L’effet dans le public fut grand. Paris ressentit pour la première fois depuis longtemps une émotion saine. Quelques signes d’enthousiasme se manifestèrent dans la foule. Aux amis sincères de la Révolution, l’avenir apparaît un peu moins noir ; une espérance, une fierté rentre en eux ; il est donc vrai que la république peut se sauver encore par ses vertus militaires, par l’intrépidité de ses soldats et le talent de ses capitaines.

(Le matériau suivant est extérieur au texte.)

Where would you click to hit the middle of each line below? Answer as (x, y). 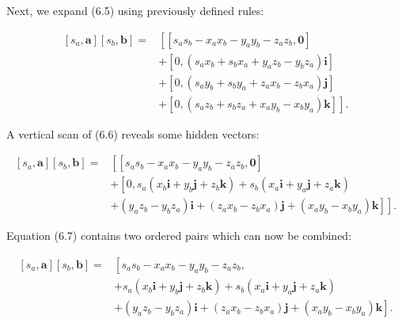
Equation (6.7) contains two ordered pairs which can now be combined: (179, 236)
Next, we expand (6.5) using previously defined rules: (135, 10)
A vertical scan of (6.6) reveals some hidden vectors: (133, 133)
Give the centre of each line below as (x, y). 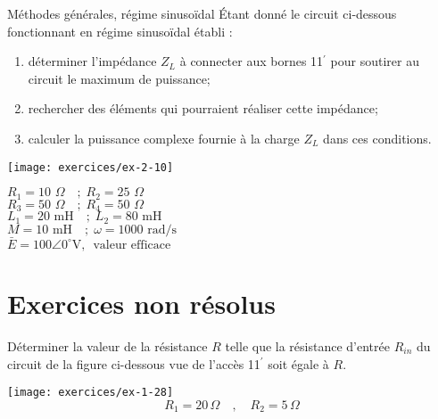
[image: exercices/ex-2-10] (91, 167)
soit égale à (298, 363)
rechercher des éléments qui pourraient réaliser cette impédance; (203, 108)
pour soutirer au (375, 61)
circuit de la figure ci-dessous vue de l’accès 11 (134, 363)
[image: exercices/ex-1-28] (91, 393)
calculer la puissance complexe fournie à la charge (164, 138)
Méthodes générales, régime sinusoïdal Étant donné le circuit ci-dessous (202, 13)
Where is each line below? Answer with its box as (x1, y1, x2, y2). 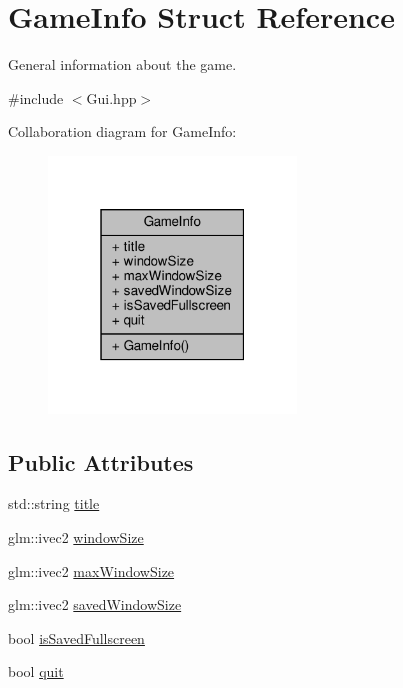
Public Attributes (8, 446, 194, 477)
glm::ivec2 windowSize (8, 526, 144, 547)
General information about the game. (8, 54, 237, 75)
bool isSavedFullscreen (8, 627, 145, 648)
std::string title (8, 493, 100, 514)
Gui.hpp (86, 87, 137, 108)
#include (8, 87, 64, 108)
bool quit (8, 661, 64, 682)
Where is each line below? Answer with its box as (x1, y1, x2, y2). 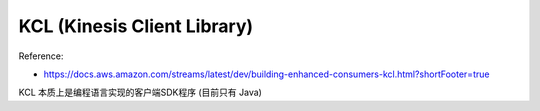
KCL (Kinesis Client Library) (18, 15, 254, 37)
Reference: (18, 50, 64, 62)
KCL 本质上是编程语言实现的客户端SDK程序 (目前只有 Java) (18, 86, 262, 99)
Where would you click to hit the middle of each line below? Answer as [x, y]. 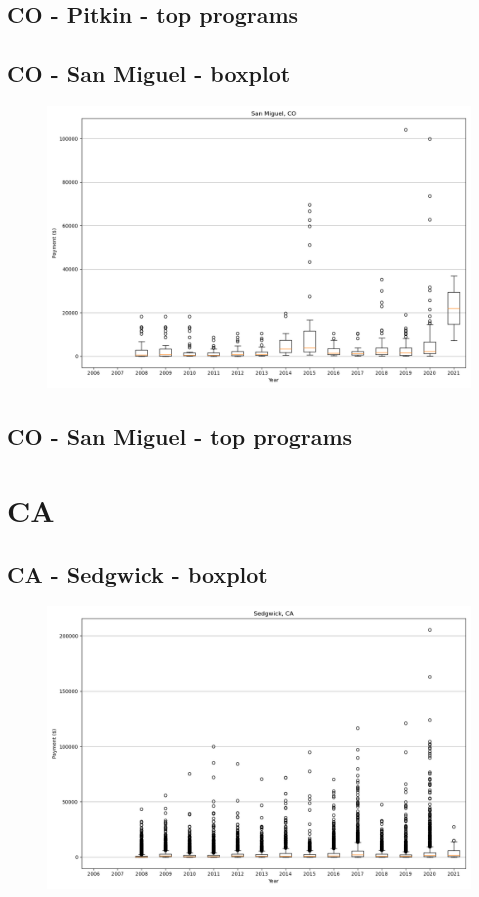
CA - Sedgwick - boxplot [137, 573]
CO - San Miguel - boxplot [149, 73]
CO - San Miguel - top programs [180, 436]
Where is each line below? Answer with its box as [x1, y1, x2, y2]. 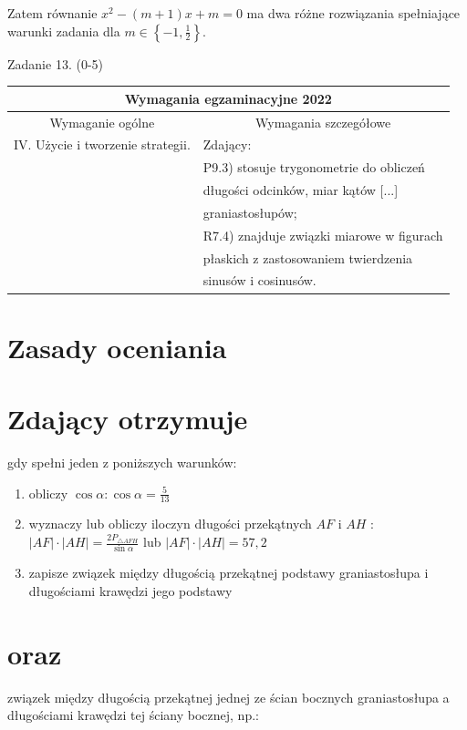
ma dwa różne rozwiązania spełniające [246, 4, 461, 22]
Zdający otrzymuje [7, 400, 248, 437]
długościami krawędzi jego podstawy [28, 581, 233, 600]
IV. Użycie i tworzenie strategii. [14, 135, 191, 154]
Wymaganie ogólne [49, 112, 155, 131]
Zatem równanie [7, 4, 98, 22]
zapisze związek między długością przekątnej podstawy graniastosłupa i [28, 563, 429, 582]
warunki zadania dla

Les jours suivans, comme si l’exploit de Masséna avait rompu la malchance, des bulletins réconfortans arrivent sans discontinuer : il en vient de toutes parts ; de quelque côté que l’on regarde, l’horizon s’éclaircit. En Suisse, Souvorof a débouché du Gothard, mais s’est trouvé en face de Masséna vainqueur ; il s’est heurté à Molitor dans des combats de géans ; contenu, poursuivi, traqué, il erre maintenant dans un chaos de montagnes, aux prises avec une meurtrière nature. Paris haletant suit les détails de cette agonie. Les transmissions télégraphiques, incomplètes, interrompues souvent par l’état de l’atmosphère, suscitent d’anxieux espoirs. Un jour, le bruit se répand que la perte totale de Souvorof est assurée ; la nouvelle est aussitôt démentie ; pourtant les journaux publient ce tronçon de dépêche, attribué à Masséna : « Il se défend comme un dogue, mais je le tiens. » La vérité est que Souvorof lutte en désespéré et finira par échapper : il sauvera six mille hommes sur vingt-quatre mille, un débris d’armée, et l’Helvétie sera tout de même le tombeau de sa gloire. En Hollande, le succès de Bergen apparaît plus important qu’on ne l’a cru d’abord ; Brune prend définitivement l’avantage. Sur le Rhin, les Impériaux se sont éloignés de Mayence. La délivrance des frontières soulage d’autant plus Paris qu’elle ôte aux revendications des partis extrêmes beaucoup de leur force ; en frappant sur l’ennemi du dehors à coups redoublés, nos généraux ont indirectement battu les Jacobins.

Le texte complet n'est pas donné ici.